Data records:

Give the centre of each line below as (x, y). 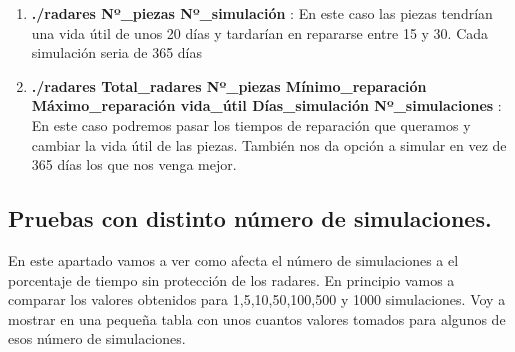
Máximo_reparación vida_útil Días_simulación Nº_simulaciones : (266, 105)
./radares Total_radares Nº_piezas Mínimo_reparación (229, 85)
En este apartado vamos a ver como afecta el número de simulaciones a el (233, 259)
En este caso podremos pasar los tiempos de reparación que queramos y (251, 124)
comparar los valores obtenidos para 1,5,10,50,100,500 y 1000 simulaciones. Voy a (257, 299)
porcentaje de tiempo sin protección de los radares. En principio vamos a (231, 279)
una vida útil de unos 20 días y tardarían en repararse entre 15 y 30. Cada (260, 32)
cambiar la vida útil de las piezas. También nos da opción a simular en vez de (269, 144)
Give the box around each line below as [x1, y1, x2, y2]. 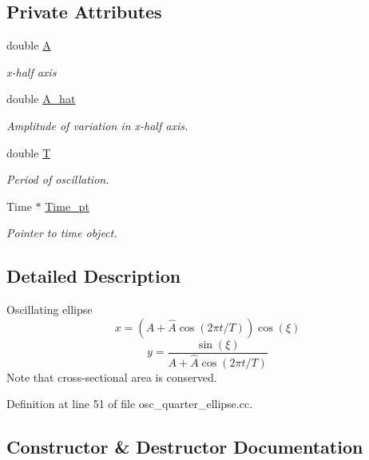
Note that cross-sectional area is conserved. [6, 368, 217, 385]
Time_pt [45, 197, 89, 214]
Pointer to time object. [6, 224, 117, 241]
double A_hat [6, 90, 76, 107]
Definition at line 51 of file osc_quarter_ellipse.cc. [6, 395, 253, 412]
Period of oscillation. [6, 171, 109, 188]
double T [6, 144, 51, 161]
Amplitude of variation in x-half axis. [6, 117, 188, 133]
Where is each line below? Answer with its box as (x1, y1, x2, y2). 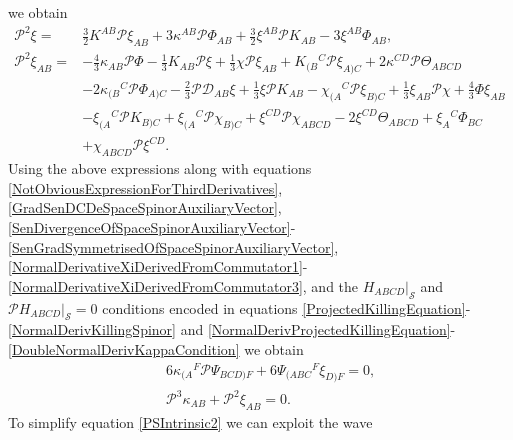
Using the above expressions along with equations (8, 158, 312, 179)
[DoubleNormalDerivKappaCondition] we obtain (8, 339, 304, 359)
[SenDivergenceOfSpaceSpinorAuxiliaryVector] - (8, 217, 296, 238)
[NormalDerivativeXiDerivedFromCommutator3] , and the (8, 275, 359, 296)
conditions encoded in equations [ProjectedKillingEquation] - (102, 297, 471, 318)
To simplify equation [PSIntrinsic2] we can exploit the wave (8, 411, 373, 432)
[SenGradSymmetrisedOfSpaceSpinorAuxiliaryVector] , (8, 236, 339, 257)
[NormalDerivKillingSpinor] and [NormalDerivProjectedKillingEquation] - (8, 319, 456, 340)

What you are asked to do: With the string "equations" as the key, filter the data above and show the lines that match.

Solution to this exercise:
Using the above expressions along with equations (8, 158, 312, 179)
conditions encoded in equations [ProjectedKillingEquation] - (102, 297, 471, 318)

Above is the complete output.